The current pandemic has completely disrupted our way of life. From being unable to do some of the activities we love, to being cut off from family and friends and feeling like we have lost our freedom, COVID-19 has impacted every facet.
When even just going to the shops is a challenge, it is understandable that we will notice ripples in our mental health. The feeling of status quo that we ‘muddle along’ with, the one that supports our happiness and wellbeing has been taken from us.
One of the powerful emotions that many people have reported feeling but been unable to label is grief. Grief is the way in which we respond to the loss of someone or something important to us. We normally associate it with bereavement (when a person dies) and this may well be true under the current circumstances, but grief can apply to other loss too and that’s where we see it a lot at the moment. It is a natural, normal, emotional response but it can also trigger physical reactions.THE STAGES OF GRIEVING
Often, grief is referred to in stages – from denial to acceptance – and you may recognise some of your staff in one of the stages below. Although healing is not a linear process, the ‘stages’ might help to understand the feelings and emotions we are processing. Everyone grieves differently, and heals at different rates. There is no right answer but recognising these feelings is the first step to healing.
- Denial. This happens when you first learn of a loss. It’s normal to feel shocked or numb and refuse to believe the situation. This is a temporary feeling and is a defence mechanism in response to overwhelming emotion.
- Anger. When faced with the pain of loss, we often feel frustrated and helpless which can turn quickly to anger. This anger is usually directed outwards, at people close to us, at the government, medical professionals, and even strangers. This is a common reaction.
- Bargaining. This is also known as the ‘shoulda, woulda, coulda’ stage. We think about all the things we could have done differently and all the ways we could have prevented the loss. Again, this is particularly prevalent at the moment with many people questioning the decisions they made in the weeks leading to the UK entering lockdown. No single decision could have changed the outcome at that time, but that doesn’t stop us going over things in our heads.
- ‘Depression’. Not in the clinical sense (although grief can trigger depression) but this stage can carry many of the same symptoms including loss of appetite, trouble sleeping, and feelings of sadness.
- Acceptance. This is the final stage and the point where we accept our loss cannot be changed. This is a difficult stage to get to in the current situation as we know at some point it will end, or at least change. Knowing the situation isn’t permanent is both a blessing and a curse and can make it hard to start moving forward. As we all go through grief differently, there is no prescriptive way to deal with it. It is very tempting to try to numb our feelings with drugs, alcohol, food, or even work. But these escapes can lead to addiction, anxiety, depression and further problems. If grief develops into depression, it is important to speak to a doctor and ensure the right support is in place.
These tips may help you to support a staff member dealing with grief.
- GIVE IT TIME
- GET THEM TALKING
- FILL THE WELLBEING TANK
- RETURN TO HOBBIES
- TAKE A BREAK
Those coping with grief should accept their feelings and not expect to get magically better overnight. Pressuring themselves to feel a certain way can damage their mental health and make it harder to move on.

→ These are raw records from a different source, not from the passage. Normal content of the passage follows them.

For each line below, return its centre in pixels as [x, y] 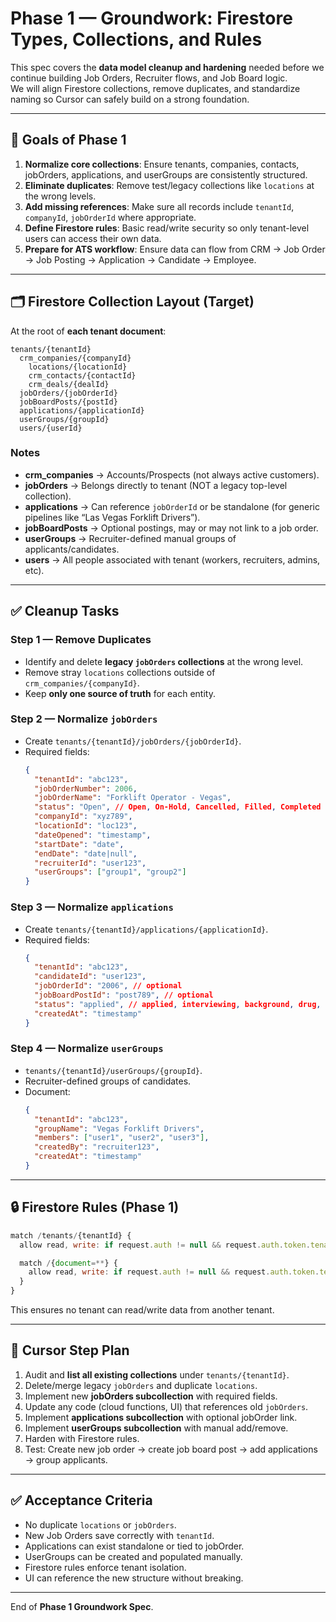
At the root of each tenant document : [88, 331]
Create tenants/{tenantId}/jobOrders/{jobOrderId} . [133, 741]
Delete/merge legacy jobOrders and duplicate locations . [141, 1385]
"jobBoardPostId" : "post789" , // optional [124, 995]
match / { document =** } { [68, 1263]
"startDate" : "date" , [79, 844]
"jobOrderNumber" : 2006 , [86, 788]
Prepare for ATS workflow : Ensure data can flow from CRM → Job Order [175, 249]
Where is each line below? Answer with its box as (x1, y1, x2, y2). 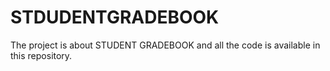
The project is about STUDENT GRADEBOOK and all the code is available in (10, 39, 321, 51)
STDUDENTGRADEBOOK (10, 6, 220, 29)
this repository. (10, 49, 73, 61)
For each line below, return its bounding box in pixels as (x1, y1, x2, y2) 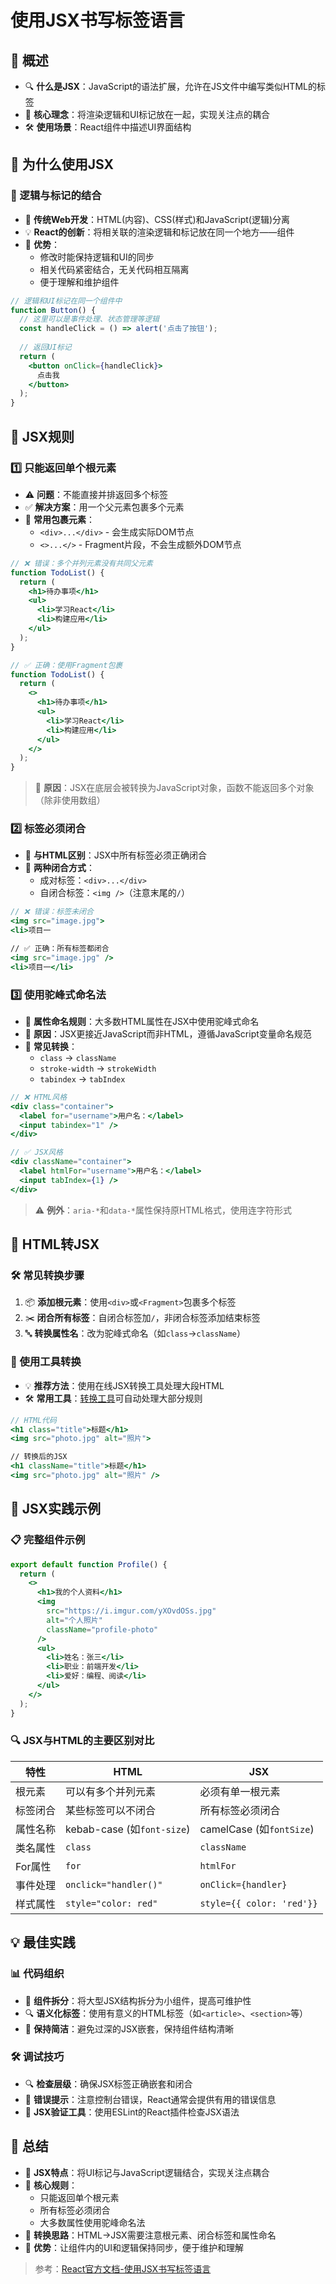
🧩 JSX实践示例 (10, 1501, 102, 1518)
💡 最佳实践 (10, 1934, 76, 1951)
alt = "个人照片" (46, 1615, 103, 1625)
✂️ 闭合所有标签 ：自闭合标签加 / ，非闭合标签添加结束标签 (24, 1312, 261, 1324)
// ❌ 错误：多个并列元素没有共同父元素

We can’t see our friends, family and colleagues in the way that we’re used to but that doesn’t mean we can’t talk. Video platforms such as WhatsApp, Skype, Zoom and others can all help us to feel more connected as well. The important thing is that they do not isolate themselves further.
Remind them to take care of themselves. Reming them how important they are. You can’t run a car with an empty fuel tank and the same is true for ourselves and our wellbeing. Those coping with loss should take time to exercise and get fresh air; eat well and make sure they don’t survive on processed food which can lower our mood and energy levels; make sure they're getting enough sleep.
Obviously this isn't easy for everyone at the current time – particularly if their hobby is synchronised swimming. But for most people there are likely to be ways to participate, whether it be running or cycling, participating in online classes, or even joining quiz nights on Facebook and YouTube. Although things are not the same as they were, there are ways to still do the things we love.
Be it news outlets or social media, there is such a thing as too much information. Seeing other people’s responses or sponsored news items can revive feelings that we may already processed, so encourage those dealing with grief to log off for a while.